• **Dataset extract**
========================================================================

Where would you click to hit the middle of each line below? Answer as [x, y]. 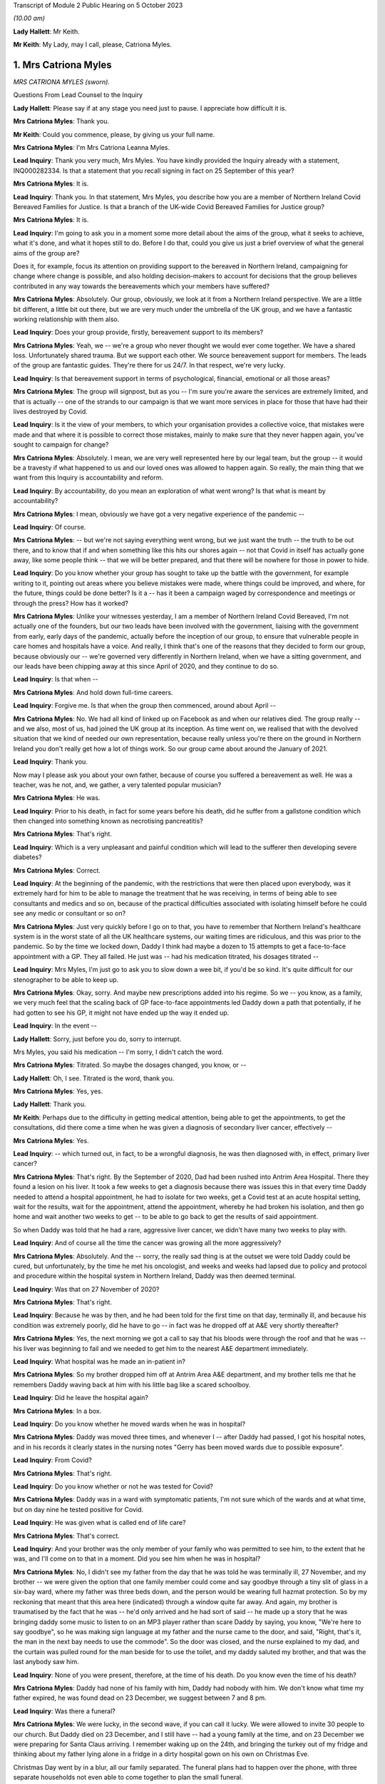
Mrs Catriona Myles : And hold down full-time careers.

========================================================================

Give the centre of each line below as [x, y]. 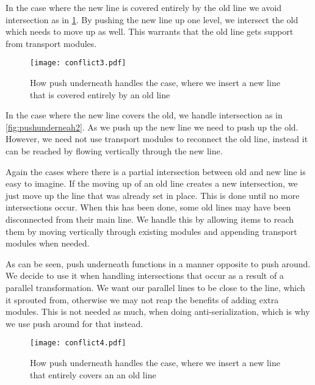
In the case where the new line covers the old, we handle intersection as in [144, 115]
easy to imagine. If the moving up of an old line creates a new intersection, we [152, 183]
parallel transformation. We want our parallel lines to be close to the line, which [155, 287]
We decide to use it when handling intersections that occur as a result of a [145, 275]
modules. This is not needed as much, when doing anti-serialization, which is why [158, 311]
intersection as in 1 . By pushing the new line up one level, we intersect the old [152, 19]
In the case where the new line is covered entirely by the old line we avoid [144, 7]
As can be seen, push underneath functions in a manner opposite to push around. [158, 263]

========================================================================

• **Exercise requirements**
Repeat exactly the lines of the listing above, from the one with "In the case where the new line covers" down to the one with "modules. This is"; both of those lines belong in the range.

• **Exercise answer**
In the case where the new line covers the old, we handle intersection as in [144, 115]
easy to imagine. If the moving up of an old line creates a new intersection, we [152, 183]
parallel transformation. We want our parallel lines to be close to the line, which [155, 287]
We decide to use it when handling intersections that occur as a result of a [145, 275]
modules. This is not needed as much, when doing anti-serialization, which is why [158, 311]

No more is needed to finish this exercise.